• **SUPPLIED MATERIAL**:
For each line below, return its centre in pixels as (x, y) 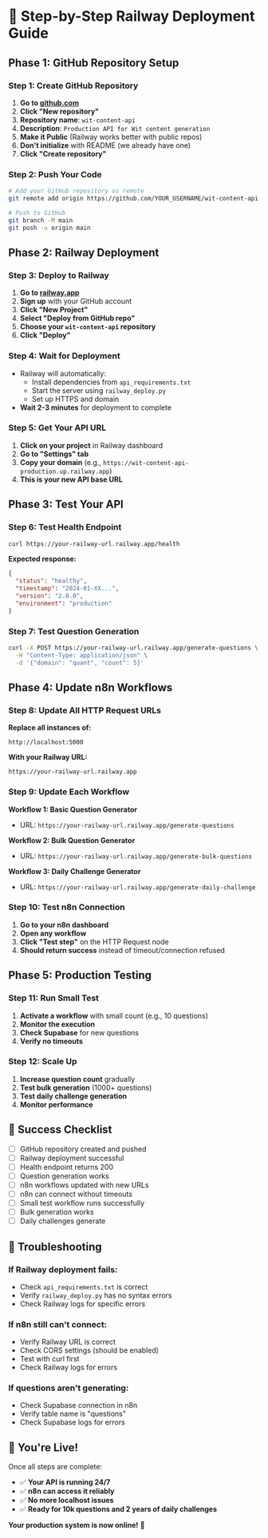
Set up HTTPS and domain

--

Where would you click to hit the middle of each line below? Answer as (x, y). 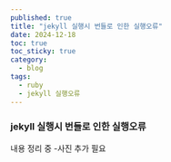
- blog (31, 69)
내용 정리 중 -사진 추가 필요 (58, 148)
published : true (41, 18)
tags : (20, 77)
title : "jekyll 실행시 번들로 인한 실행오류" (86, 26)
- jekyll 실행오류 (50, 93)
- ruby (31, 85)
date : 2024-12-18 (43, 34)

• **ASSIGNMENT**:
Reproduce, character for character, only the lines of the preceding data that start at the line with "내용 정리 중 -사진 추가 필요 (58, 148)" and end at the line with "date : 2024-12-18 (43, 34)", both included.

• **COMPLETED TASK**:
내용 정리 중 -사진 추가 필요 (58, 148)
published : true (41, 18)
tags : (20, 77)
title : "jekyll 실행시 번들로 인한 실행오류" (86, 26)
- jekyll 실행오류 (50, 93)
- ruby (31, 85)
date : 2024-12-18 (43, 34)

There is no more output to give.